(Dataset excerpts)
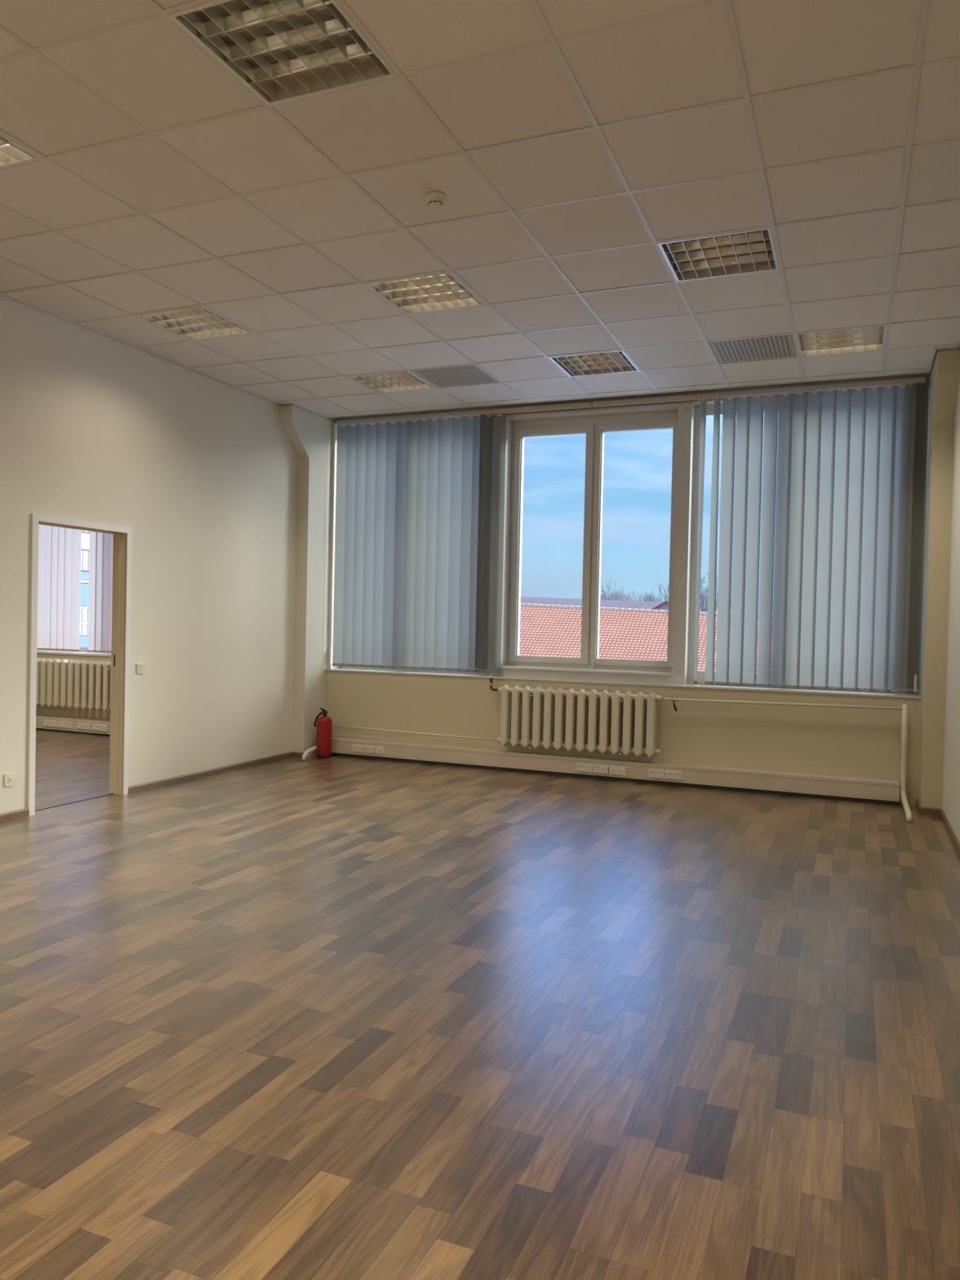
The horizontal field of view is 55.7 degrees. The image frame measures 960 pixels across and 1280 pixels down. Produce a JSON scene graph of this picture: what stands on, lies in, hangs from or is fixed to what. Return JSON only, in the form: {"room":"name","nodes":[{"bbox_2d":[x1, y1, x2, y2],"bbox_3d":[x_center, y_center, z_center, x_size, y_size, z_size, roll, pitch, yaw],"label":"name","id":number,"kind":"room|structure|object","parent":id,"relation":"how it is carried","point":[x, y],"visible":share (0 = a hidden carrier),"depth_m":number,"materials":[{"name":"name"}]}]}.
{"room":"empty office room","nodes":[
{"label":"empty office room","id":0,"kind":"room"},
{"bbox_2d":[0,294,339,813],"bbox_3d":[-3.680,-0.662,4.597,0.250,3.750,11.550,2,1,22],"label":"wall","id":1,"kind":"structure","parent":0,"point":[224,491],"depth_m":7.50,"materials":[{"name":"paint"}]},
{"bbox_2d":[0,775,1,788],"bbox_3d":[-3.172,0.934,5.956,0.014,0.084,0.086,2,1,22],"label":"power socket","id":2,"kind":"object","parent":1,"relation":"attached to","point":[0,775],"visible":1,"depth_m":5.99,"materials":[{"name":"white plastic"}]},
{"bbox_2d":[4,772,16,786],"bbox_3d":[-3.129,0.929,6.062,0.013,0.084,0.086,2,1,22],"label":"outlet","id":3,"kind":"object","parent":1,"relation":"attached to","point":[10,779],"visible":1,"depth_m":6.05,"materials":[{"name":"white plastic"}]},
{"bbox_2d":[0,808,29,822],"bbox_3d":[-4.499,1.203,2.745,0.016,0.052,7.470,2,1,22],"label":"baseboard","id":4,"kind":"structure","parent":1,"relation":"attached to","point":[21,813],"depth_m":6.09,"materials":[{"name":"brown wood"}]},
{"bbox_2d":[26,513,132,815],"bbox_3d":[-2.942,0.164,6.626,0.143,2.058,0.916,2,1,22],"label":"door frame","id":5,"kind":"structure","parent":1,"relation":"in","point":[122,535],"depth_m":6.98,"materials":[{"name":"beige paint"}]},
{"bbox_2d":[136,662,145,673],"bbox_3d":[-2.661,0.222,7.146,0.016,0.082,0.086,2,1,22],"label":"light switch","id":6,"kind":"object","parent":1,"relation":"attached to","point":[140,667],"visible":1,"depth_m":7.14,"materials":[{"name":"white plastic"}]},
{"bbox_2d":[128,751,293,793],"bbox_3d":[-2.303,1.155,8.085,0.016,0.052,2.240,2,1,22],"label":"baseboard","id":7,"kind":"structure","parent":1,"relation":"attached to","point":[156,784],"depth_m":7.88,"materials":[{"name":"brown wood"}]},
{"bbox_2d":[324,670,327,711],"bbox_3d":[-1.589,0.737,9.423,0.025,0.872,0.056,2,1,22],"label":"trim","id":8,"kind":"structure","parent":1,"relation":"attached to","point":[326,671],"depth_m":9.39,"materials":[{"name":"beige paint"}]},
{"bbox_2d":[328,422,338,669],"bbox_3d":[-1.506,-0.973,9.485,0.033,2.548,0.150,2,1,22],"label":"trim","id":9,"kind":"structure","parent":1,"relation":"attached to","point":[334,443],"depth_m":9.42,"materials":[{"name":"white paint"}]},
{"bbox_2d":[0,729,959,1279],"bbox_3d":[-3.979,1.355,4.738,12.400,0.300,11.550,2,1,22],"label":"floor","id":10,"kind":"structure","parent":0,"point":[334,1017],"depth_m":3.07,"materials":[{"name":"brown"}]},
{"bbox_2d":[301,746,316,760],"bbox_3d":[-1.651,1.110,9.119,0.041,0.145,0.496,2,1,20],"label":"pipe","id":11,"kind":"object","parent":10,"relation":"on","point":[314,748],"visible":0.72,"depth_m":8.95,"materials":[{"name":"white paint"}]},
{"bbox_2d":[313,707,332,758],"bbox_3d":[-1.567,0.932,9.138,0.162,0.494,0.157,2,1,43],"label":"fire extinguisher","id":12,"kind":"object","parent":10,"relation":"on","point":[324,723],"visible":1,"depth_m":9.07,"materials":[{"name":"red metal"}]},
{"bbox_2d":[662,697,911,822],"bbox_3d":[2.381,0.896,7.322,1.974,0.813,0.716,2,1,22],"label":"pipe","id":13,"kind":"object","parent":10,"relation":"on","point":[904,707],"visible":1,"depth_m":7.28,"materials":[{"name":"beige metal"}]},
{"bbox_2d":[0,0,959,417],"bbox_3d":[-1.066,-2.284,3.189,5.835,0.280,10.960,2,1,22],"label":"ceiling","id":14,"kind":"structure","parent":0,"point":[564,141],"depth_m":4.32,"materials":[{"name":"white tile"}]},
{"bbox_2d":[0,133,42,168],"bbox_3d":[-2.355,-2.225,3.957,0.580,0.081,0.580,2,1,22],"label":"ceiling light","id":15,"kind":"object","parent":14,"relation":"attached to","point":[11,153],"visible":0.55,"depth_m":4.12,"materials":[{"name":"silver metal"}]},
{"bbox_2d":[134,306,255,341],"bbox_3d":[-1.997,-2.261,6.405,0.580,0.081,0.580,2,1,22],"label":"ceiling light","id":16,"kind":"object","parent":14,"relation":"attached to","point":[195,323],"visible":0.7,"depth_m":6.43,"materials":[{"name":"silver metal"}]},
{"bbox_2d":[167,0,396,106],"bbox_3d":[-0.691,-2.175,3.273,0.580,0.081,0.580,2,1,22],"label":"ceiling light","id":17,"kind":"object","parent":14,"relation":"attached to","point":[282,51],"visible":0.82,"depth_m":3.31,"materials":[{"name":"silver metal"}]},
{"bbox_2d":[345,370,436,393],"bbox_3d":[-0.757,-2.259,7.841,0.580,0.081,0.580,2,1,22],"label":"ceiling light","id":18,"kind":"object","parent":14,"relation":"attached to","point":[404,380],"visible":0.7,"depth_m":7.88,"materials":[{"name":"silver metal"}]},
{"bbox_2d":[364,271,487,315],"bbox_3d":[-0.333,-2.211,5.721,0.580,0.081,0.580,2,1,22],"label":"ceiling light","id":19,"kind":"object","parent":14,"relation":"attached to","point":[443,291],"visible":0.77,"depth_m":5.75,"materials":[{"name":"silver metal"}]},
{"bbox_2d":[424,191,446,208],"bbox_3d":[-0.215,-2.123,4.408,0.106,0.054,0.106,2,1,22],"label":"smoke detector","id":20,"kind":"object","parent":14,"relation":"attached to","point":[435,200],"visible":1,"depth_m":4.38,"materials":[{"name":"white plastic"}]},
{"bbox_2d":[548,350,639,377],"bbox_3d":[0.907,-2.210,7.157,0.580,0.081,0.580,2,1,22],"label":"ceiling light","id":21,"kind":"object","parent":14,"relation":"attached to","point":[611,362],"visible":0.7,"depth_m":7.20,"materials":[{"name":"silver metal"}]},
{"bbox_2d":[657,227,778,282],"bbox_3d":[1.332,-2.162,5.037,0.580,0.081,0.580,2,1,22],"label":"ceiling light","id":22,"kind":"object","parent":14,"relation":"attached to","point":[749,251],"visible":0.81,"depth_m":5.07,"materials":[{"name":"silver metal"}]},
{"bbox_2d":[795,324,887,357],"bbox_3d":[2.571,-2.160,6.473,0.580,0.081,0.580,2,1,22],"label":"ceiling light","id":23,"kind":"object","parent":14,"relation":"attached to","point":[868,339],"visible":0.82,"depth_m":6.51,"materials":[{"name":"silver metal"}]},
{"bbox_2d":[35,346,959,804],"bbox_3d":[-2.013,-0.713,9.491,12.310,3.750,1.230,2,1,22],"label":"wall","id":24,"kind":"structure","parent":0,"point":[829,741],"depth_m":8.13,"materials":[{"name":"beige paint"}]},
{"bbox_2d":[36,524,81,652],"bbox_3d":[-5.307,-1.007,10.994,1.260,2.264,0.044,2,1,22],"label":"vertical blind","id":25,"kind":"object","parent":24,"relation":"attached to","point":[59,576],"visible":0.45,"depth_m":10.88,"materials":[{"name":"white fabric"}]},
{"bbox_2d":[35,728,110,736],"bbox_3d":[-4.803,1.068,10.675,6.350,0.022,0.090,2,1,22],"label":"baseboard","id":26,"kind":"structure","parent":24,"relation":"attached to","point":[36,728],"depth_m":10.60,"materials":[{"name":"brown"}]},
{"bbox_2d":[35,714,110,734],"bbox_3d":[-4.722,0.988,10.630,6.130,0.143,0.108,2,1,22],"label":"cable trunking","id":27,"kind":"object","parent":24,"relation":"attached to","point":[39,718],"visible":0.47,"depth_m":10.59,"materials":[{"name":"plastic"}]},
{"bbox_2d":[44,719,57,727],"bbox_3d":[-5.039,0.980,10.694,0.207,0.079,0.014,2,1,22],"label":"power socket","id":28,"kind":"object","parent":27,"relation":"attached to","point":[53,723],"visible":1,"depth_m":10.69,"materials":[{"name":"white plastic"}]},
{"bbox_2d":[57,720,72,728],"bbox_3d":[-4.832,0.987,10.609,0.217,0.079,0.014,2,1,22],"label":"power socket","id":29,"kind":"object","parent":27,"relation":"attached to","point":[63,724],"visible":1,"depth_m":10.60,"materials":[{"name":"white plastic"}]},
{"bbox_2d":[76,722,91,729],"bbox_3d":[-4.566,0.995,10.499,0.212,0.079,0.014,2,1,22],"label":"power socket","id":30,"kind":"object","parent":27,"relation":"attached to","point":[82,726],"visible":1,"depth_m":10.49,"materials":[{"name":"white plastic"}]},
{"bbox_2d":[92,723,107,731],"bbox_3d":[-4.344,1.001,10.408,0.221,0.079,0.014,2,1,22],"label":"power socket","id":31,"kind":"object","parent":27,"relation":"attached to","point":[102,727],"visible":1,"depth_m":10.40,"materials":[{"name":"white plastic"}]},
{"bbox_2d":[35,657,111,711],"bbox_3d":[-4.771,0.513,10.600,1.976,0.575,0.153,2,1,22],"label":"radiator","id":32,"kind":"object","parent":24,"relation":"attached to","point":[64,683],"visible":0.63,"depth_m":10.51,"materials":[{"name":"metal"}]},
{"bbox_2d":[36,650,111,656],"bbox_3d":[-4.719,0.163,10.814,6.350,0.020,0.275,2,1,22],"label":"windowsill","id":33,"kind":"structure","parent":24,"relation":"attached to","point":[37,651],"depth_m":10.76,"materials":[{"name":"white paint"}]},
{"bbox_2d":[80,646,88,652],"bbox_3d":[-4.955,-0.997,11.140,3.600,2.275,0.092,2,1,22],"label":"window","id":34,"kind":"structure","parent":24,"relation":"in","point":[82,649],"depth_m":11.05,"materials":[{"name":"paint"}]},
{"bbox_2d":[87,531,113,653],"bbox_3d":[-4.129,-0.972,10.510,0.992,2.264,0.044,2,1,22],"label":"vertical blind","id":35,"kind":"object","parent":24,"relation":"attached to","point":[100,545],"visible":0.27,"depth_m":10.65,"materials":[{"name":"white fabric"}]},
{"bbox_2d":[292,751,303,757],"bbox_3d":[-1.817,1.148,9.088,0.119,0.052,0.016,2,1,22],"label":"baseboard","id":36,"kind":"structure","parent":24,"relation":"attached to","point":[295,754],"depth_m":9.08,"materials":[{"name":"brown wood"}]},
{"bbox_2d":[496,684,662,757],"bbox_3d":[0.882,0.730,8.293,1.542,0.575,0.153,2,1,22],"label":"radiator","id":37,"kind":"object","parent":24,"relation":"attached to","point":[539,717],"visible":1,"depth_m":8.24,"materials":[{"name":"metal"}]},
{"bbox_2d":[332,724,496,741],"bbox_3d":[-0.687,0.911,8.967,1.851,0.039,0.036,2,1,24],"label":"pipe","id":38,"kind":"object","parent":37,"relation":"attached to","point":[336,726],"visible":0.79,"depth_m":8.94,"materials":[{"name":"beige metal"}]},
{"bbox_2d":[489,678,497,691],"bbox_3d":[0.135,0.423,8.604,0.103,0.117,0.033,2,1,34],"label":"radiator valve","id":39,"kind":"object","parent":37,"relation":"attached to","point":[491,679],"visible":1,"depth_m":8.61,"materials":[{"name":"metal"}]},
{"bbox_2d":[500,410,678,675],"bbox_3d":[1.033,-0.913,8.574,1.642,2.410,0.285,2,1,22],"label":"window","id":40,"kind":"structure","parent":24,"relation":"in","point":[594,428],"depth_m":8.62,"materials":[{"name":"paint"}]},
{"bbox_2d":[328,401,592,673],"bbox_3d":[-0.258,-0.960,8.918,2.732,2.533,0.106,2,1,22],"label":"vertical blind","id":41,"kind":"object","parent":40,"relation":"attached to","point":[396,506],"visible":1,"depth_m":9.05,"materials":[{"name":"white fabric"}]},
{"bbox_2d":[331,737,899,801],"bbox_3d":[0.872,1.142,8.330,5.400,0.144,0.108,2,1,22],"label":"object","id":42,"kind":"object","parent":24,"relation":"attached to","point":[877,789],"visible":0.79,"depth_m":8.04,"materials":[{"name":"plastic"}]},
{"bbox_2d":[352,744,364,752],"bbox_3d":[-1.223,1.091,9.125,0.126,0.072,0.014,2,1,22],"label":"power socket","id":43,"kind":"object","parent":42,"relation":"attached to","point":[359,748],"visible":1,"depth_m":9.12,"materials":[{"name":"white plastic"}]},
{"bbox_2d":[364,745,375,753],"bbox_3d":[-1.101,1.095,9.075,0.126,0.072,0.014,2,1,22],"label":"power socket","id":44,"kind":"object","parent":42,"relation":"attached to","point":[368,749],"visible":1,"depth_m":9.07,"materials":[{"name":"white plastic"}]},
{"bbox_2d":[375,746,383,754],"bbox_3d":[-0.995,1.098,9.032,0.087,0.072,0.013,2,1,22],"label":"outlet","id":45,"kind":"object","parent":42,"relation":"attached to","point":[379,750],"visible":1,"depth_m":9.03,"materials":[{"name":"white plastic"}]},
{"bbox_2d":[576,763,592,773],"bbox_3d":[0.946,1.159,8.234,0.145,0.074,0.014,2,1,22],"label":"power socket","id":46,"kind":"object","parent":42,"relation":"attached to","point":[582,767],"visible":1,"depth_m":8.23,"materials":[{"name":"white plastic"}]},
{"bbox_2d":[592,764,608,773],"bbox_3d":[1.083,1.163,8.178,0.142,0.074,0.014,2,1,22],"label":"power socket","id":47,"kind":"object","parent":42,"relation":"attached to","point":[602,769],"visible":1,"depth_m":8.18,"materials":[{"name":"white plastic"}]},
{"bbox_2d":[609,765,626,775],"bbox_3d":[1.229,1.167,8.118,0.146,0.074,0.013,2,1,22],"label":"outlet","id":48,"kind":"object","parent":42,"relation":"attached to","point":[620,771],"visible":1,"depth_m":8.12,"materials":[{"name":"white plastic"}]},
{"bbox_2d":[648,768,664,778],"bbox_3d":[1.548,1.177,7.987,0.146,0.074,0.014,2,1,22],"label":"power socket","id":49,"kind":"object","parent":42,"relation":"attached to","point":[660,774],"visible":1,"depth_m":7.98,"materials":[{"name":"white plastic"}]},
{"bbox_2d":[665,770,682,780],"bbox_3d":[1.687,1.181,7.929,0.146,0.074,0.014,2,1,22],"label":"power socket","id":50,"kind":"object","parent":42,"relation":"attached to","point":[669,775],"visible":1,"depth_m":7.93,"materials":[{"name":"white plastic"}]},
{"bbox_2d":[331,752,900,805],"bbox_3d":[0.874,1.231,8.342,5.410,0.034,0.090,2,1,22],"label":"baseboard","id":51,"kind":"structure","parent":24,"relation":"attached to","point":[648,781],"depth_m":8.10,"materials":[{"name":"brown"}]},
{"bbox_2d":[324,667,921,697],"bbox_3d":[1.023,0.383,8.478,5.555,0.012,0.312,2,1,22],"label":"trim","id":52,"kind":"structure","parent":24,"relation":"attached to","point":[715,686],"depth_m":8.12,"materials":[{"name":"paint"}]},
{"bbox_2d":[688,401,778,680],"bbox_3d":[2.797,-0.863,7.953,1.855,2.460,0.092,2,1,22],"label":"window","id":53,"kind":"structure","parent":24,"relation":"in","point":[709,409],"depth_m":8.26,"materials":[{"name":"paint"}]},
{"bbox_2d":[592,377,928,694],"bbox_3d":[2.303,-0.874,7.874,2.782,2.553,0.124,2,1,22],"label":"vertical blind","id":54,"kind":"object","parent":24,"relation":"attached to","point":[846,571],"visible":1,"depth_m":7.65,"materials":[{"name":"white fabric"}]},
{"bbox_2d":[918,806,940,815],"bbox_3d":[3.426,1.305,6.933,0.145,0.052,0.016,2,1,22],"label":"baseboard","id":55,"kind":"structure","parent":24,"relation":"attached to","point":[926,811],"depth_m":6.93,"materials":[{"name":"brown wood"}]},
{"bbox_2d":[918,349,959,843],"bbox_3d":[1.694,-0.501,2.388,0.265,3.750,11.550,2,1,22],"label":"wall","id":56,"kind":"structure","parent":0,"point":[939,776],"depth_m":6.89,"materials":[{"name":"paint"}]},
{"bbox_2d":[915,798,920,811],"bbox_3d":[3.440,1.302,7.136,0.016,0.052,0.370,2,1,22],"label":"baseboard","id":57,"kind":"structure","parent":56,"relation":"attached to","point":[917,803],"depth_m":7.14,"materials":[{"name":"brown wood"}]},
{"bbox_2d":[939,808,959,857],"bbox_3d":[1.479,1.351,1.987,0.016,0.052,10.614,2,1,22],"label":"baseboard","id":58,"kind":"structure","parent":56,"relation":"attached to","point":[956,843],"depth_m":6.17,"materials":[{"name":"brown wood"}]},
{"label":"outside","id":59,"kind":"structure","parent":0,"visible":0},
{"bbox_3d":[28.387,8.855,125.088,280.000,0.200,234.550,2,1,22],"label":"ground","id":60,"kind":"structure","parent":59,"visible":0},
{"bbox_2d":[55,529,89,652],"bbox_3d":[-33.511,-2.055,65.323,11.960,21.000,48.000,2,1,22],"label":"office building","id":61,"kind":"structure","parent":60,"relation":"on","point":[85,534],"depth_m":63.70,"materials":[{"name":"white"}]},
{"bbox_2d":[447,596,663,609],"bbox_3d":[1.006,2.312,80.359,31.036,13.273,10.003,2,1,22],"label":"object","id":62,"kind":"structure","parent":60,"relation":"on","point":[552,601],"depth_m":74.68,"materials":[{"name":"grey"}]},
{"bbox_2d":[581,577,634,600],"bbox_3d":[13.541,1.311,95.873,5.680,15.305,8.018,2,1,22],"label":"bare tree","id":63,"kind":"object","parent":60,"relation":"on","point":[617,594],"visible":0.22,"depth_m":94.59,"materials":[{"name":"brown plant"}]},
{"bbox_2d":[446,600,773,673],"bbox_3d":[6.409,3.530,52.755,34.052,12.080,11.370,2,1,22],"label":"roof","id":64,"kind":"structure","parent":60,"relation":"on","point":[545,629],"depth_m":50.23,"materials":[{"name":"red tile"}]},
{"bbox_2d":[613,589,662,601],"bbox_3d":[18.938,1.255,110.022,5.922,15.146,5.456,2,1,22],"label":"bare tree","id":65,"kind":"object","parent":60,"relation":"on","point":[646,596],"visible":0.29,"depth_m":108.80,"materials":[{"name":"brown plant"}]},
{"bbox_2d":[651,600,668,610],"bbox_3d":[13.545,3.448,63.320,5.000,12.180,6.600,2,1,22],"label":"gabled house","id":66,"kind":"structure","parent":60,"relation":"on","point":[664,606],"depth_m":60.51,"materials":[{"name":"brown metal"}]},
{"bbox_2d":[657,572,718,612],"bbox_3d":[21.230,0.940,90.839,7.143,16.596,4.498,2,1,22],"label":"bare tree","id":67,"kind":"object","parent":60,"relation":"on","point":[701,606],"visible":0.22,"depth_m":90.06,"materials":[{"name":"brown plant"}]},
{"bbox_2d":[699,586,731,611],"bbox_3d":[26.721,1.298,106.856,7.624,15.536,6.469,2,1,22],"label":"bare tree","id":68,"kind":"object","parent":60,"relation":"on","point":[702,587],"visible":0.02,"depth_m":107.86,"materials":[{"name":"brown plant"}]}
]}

What needs to be done
Looking through the entries, count the lines that hold the word "empty" and state that count alone.

Answer section
2